How to complete this task:
Your copy of the lines below must match them exactly and contain no images.

[Recorded data]
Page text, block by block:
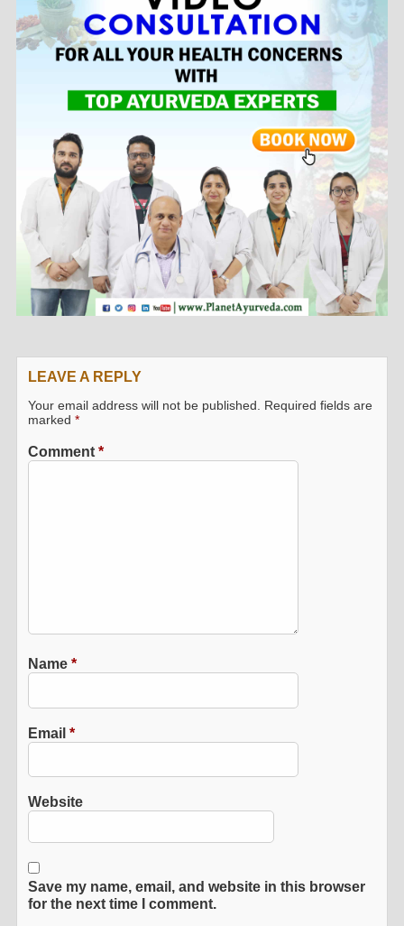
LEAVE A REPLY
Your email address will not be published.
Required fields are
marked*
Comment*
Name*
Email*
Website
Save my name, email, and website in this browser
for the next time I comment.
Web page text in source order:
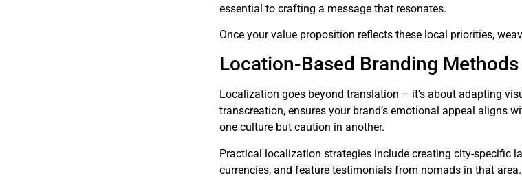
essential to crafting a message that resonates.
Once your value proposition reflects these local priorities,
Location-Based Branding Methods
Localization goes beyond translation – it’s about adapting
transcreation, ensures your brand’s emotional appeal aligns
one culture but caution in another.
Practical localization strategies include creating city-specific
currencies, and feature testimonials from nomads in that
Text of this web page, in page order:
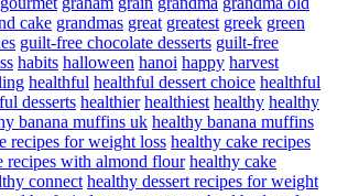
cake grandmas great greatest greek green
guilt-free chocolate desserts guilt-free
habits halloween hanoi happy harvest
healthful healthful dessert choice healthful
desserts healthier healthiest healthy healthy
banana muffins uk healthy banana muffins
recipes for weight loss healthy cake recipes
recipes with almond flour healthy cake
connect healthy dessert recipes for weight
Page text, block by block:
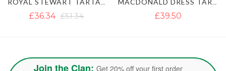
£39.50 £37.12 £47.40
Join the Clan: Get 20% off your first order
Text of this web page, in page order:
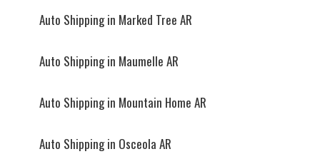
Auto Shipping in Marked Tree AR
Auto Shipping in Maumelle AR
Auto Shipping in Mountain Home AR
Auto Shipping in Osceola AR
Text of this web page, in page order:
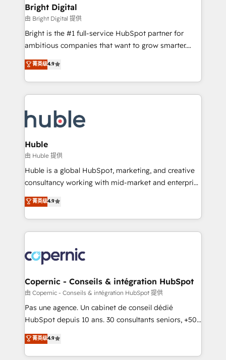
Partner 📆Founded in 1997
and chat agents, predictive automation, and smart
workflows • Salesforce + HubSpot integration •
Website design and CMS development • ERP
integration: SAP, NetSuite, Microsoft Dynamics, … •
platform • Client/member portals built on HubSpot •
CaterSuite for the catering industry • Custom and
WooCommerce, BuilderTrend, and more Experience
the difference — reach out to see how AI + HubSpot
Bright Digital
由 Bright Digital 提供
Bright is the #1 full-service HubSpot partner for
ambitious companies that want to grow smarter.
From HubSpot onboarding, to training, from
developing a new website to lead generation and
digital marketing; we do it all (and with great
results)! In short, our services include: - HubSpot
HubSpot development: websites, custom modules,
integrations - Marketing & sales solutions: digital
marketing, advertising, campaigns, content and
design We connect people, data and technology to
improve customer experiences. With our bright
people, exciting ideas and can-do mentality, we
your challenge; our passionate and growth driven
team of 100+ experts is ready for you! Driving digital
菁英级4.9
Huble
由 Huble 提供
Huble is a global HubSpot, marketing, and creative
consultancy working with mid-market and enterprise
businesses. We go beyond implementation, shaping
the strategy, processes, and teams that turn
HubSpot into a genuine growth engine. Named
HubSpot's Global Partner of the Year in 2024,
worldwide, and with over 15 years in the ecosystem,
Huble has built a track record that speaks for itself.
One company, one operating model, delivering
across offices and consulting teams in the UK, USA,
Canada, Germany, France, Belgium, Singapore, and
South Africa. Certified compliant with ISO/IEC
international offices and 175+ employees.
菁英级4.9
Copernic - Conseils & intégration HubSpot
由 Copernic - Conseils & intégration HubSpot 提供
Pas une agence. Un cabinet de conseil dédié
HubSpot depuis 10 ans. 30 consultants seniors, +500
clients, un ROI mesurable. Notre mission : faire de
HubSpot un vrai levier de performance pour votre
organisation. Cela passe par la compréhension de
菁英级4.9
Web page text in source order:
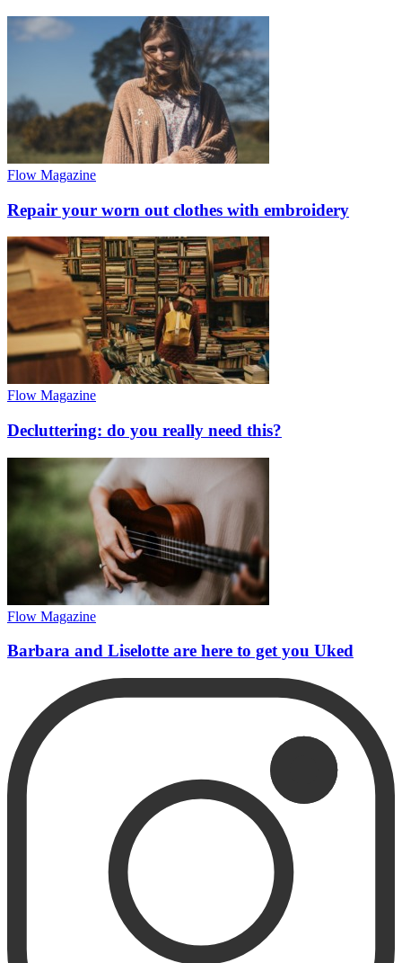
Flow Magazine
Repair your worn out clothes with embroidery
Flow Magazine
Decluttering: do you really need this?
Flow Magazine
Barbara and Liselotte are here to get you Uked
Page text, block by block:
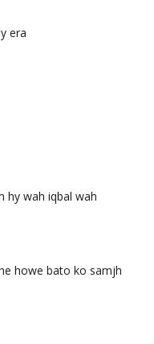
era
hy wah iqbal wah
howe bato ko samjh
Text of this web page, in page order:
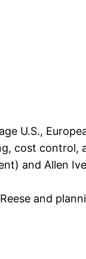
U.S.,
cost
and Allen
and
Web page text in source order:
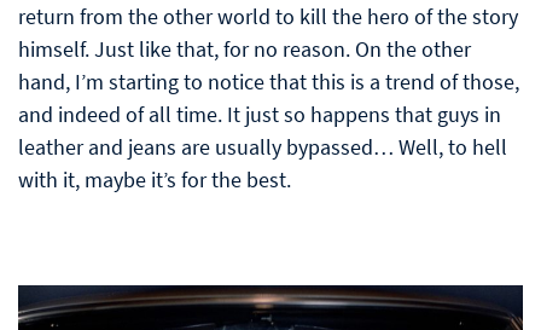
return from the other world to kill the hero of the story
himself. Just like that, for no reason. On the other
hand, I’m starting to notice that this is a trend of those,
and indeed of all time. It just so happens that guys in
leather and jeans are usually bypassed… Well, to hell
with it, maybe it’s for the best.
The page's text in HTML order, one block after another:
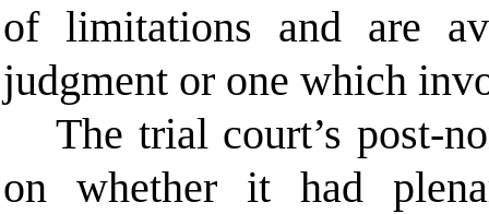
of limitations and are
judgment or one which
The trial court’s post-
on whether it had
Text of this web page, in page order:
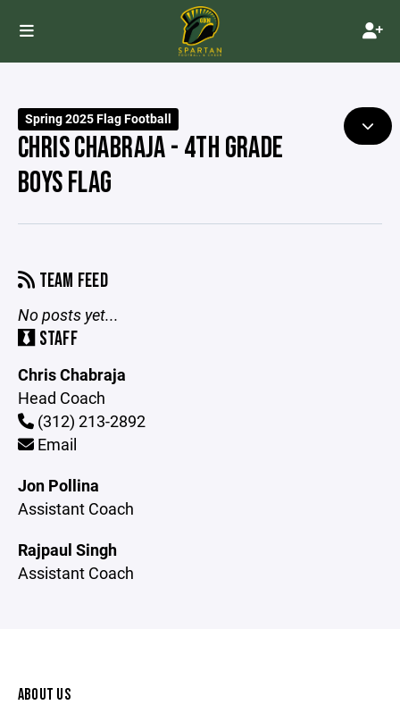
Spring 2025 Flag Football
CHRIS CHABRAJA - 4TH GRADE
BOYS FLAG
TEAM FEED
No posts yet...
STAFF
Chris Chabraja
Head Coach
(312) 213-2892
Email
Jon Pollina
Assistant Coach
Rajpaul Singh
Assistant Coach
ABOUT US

Finished task:
Page text, block by block:
LEAVE A REPLY
Your email address will not be published.
Required fields are
marked*
Comment*
Name*
Email*
Website
Save my name, email, and website in this browser
for the next time I comment.
Web page text in source order:
essential to crafting a message that resonates.
Once your value proposition reflects these local priorities,
Location-Based Branding Methods
Localization goes beyond translation – it’s about adapting
transcreation, ensures your brand’s emotional appeal aligns
one culture but caution in another.
Practical localization strategies include creating city-specific
currencies, and feature testimonials from nomads in that
Text of this web page, in page order:
cake grandmas great greatest greek green
guilt-free chocolate desserts guilt-free
habits halloween hanoi happy harvest
healthful healthful dessert choice healthful
desserts healthier healthiest healthy healthy
banana muffins uk healthy banana muffins
recipes for weight loss healthy cake recipes
recipes with almond flour healthy cake
connect healthy dessert recipes for weight
Page text, block by block:
£39.50 £37.12 £47.40
Join the Clan: Get 20% off your first order
Text of this web page, in page order:
Auto Shipping in Marked Tree AR
Auto Shipping in Maumelle AR
Auto Shipping in Mountain Home AR
Auto Shipping in Osceola AR
Text of this web page, in page order:
Partner 📆Founded in 1997
and chat agents, predictive automation, and smart
workflows • Salesforce + HubSpot integration •
Website design and CMS development • ERP
integration: SAP, NetSuite, Microsoft Dynamics, … •
platform • Client/member portals built on HubSpot •
CaterSuite for the catering industry • Custom and
WooCommerce, BuilderTrend, and more Experience
the difference — reach out to see how AI + HubSpot
Bright Digital
由 Bright Digital 提供
Bright is the #1 full-service HubSpot partner for
ambitious companies that want to grow smarter.
From HubSpot onboarding, to training, from
developing a new website to lead generation and
digital marketing; we do it all (and with great
results)! In short, our services include: - HubSpot
HubSpot development: websites, custom modules,
integrations - Marketing & sales solutions: digital
marketing, advertising, campaigns, content and
design We connect people, data and technology to
improve customer experiences. With our bright
people, exciting ideas and can-do mentality, we
your challenge; our passionate and growth driven
team of 100+ experts is ready for you! Driving digital
菁英级4.9
Huble
由 Huble 提供
Huble is a global HubSpot, marketing, and creative
consultancy working with mid-market and enterprise
businesses. We go beyond implementation, shaping
the strategy, processes, and teams that turn
HubSpot into a genuine growth engine. Named
HubSpot's Global Partner of the Year in 2024,
worldwide, and with over 15 years in the ecosystem,
Huble has built a track record that speaks for itself.
One company, one operating model, delivering
across offices and consulting teams in the UK, USA,
Canada, Germany, France, Belgium, Singapore, and
South Africa. Certified compliant with ISO/IEC
international offices and 175+ employees.
菁英级4.9
Copernic - Conseils & intégration HubSpot
由 Copernic - Conseils & intégration HubSpot 提供
Pas une agence. Un cabinet de conseil dédié
HubSpot depuis 10 ans. 30 consultants seniors, +500
clients, un ROI mesurable. Notre mission : faire de
HubSpot un vrai levier de performance pour votre
organisation. Cela passe par la compréhension de
菁英级4.9
Web page text in source order:
Flow Magazine
Repair your worn out clothes with embroidery
Flow Magazine
Decluttering: do you really need this?
Flow Magazine
Barbara and Liselotte are here to get you Uked
Page text, block by block:
era
hy wah iqbal wah
howe bato ko samjh
Text of this web page, in page order:
U.S.,
cost
and Allen
and
Web page text in source order:
return from the other world to kill the hero of the story
himself. Just like that, for no reason. On the other
hand, I’m starting to notice that this is a trend of those,
and indeed of all time. It just so happens that guys in
leather and jeans are usually bypassed… Well, to hell
with it, maybe it’s for the best.
The page's text in HTML order, one block after another:
of limitations and are
judgment or one which
The trial court’s post-
on whether it had
Text of this web page, in page order:
Spring 2025 Flag Football
CHRIS CHABRAJA - 4TH GRADE
BOYS FLAG
TEAM FEED
No posts yet...
STAFF
Chris Chabraja
Head Coach
(312) 213-2892
Email
Jon Pollina
Assistant Coach
Rajpaul Singh
Assistant Coach
ABOUT US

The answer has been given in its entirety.